I rode 30 miles today on one cylinder and another 10 miles on two with deactivation at stop lights. I had planned on 300 miles on one cylinder, which is 10% of a 3000 mile oil change, but I have to cut it off at 30 miles or 1%.

Riding around on only cylinder is not fun at all; go figure. ; ) It has no torque at low rpm, it is not smooth at low rpm, and it sounds half castrated. Once I was moving, everything was fine and smooth enough. My momentum and the wheel speed functioned as the larger flywheel single-cylinder operation needs. I did some stop and go and some highway at about 65 mph. Starting from a stop is tricky; it requires high rpm, like 3-4k+ RPM, just the right amount of clutch slip, and a lot of throttle. Taking off from a stop on one cylinder, I feel like I will eventually stall it out when I need to get moving, which is not the safest feeling. So, I cut the riding on one cylinder part of the test short. This should still give some good accelerated reliability data for the mod because of the torque and RPM involved.

For the 10 miles on two cylinders on my way home today, I flipped the switch at every stop light. Idle RPMS drop for a fraction of a second until the computer compensates. When operated this way, this mod rocks. My coolant temperature was 215 F, at 100+ F ambient, when I pulled up to the longest light. I have to sit through at least 4 light cycles at this one, inching up bit by bit, but it is still the fastest way home. My coolant temperature dropped to 195 relatively quickly. My frame was noticeably less hot.

Those of you suggesting that the manual toggle switch is a bad idea are right on the money. A couple of times, I had inched my way up to the light on one cylinder. When the light turned green, I switched the rear cylinder back on and started to move. But, I waaaaay over revved the bike because I had given it too much throttle and too little clutch. Darn muscle memory; and this was when I was paying close attention.

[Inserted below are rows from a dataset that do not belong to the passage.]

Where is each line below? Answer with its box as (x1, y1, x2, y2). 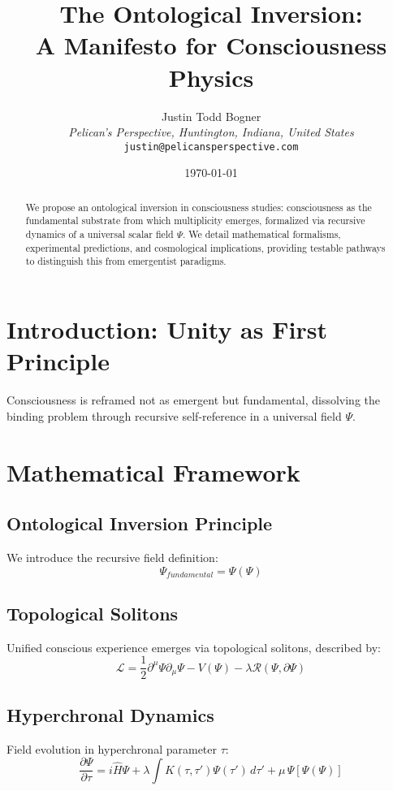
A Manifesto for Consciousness (35, 28, 387, 62)
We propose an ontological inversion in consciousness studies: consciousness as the (25, 200, 372, 214)
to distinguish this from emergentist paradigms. (25, 254, 227, 268)
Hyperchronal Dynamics (6, 702, 214, 727)
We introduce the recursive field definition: (6, 548, 218, 565)
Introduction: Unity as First (6, 313, 327, 346)
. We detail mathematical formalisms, (182, 227, 341, 241)
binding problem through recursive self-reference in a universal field (6, 407, 342, 424)
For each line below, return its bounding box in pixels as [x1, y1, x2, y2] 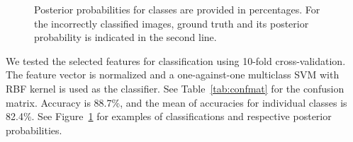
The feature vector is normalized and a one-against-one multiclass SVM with [6, 67, 340, 82]
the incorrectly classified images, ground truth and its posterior [34, 16, 309, 30]
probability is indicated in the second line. [34, 30, 217, 45]
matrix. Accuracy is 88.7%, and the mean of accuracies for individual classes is [6, 95, 347, 110]
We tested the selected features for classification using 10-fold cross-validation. [6, 53, 346, 68]
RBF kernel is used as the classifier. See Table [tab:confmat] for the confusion [6, 81, 344, 95]
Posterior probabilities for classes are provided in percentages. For [34, 2, 320, 16]
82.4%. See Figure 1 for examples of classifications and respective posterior [6, 109, 332, 124]
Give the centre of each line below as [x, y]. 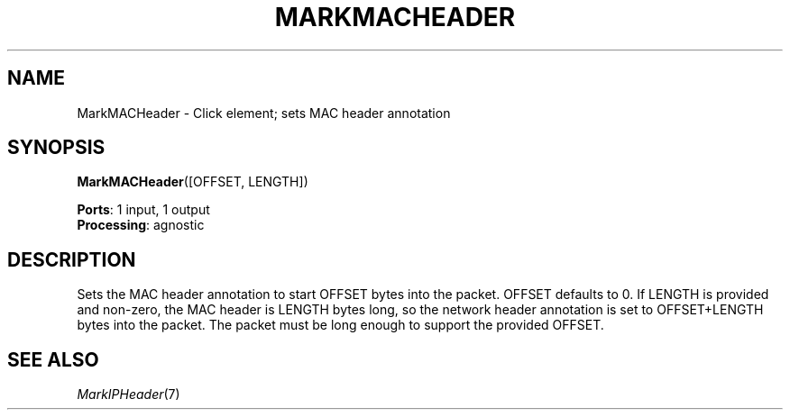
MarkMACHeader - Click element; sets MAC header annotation [264, 113]
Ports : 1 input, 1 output [143, 210]
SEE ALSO [53, 359]
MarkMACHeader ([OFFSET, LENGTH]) [193, 182]
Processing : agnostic [141, 225]
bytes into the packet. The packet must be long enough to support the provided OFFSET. [340, 325]
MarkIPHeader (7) [129, 394]
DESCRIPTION [72, 259]
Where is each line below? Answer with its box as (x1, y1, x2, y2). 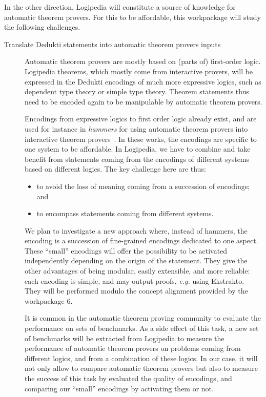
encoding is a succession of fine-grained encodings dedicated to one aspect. (25, 235, 258, 246)
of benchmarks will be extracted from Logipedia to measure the (25, 332, 224, 343)
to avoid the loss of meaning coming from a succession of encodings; (36, 180, 250, 191)
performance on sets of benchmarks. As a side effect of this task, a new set (25, 323, 259, 333)
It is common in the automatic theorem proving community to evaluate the (25, 312, 261, 323)
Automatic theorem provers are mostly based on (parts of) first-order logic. (25, 56, 261, 67)
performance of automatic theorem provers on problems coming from (25, 343, 241, 353)
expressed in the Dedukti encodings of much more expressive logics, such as (25, 76, 261, 87)
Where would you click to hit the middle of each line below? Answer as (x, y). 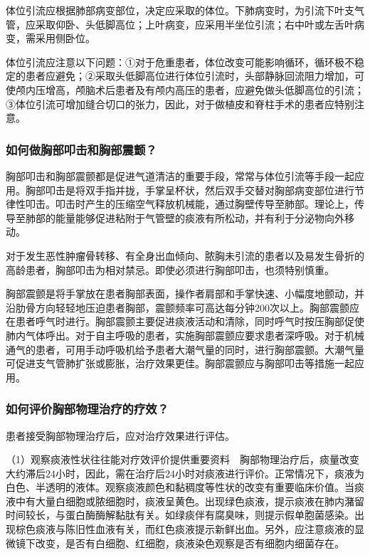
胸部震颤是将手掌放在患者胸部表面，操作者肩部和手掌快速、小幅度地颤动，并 (185, 294)
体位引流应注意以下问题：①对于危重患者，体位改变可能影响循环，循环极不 (180, 62)
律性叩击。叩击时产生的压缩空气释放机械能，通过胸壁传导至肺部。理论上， (180, 204)
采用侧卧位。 (65, 38)
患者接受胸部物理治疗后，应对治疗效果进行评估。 (120, 435)
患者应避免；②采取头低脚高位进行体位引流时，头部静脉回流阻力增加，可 (195, 76)
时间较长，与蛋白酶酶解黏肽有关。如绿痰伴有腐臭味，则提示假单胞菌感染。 (180, 515)
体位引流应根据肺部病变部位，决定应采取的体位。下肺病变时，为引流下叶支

My next move is to convert from the toggle switch to a normally-closed relay driven from the neutral light or the neutral wire coming out of the transmission. This will only cut the rear fuel injector when the bike is in neutral. I'll use the toggle switch to enable or disable the neutral light to relay connection. This will be automatic, not require any extra controls, and inching up in traffic will happen on two cylinders.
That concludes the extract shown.